17 Et dixi eis: Vos nostis afflictionem in qua sumus; quia Ierusalem deserta est, et portae eius consumptae sunt igni: venite, et aedificemus muros Ierusalem, et non simus ultra opprobrium.
Maar nu sprak ik tot hen: Gij ziet de ellende, waarin wij verkeren; hoe Jerusalem in puinen ligt, en zijn poorten door het vuur zijn verteerd. Komt, laat ons Jerusalems muren herbouwen, en niet langer meer worden bespot.
18 Et indicavi eis manum Dei mei, quod esset bona mecum, et verba regis, quae locutus esset mihi, et aio: Surgamus, et aedificemus. Et confortatae sunt manus eorum in bono.

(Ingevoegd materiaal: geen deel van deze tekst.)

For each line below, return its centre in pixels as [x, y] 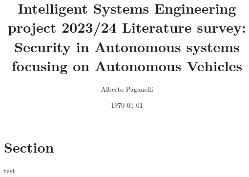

En ik vertelde hun, hoe de hand van God vol goedheid op mij had gerust, en wat de koning mij had gezegd. Ze gaven ten antwoord: We willen beginnen te bouwen! En vol moed sloegen ze de hand aan het heerlijke werk.
19 Audierunt autem Sanaballat Horonites, et Tobias servus Ammanites, et Gosem Arabs, et subsannaverunt nos, et despexerunt, dixeruntque: Quae est haec res, quam facitis? numquid contra regem vos rebellatis?
Toen Sanbállat, de Choroniet, Tobi-ja, de ammonietische slaaf, en Gésjem, de Arabier, het hoorden, lachten ze ons uit, en bespotten ons. En ze zeiden: Wat moet dat betekenen; maakt ge soms opstand tegen den koning?
20 Et reddidi eis sermonem, dixique ad eos: Deus caeli ipse nos iuvat, et nos servi eius sumus: surgamus et aedificemus: vobis autem non est pars, et iustitia, et memoria in Ierusalem.
Maar ik stond hun te woord, en sprak tot hen: De God des hemels zal ons doen slagen; wij, zijn dienaars, beginnen de bouw. Maar gij hebt in Jerusalem geen deel en geen recht, zelfs geen naam!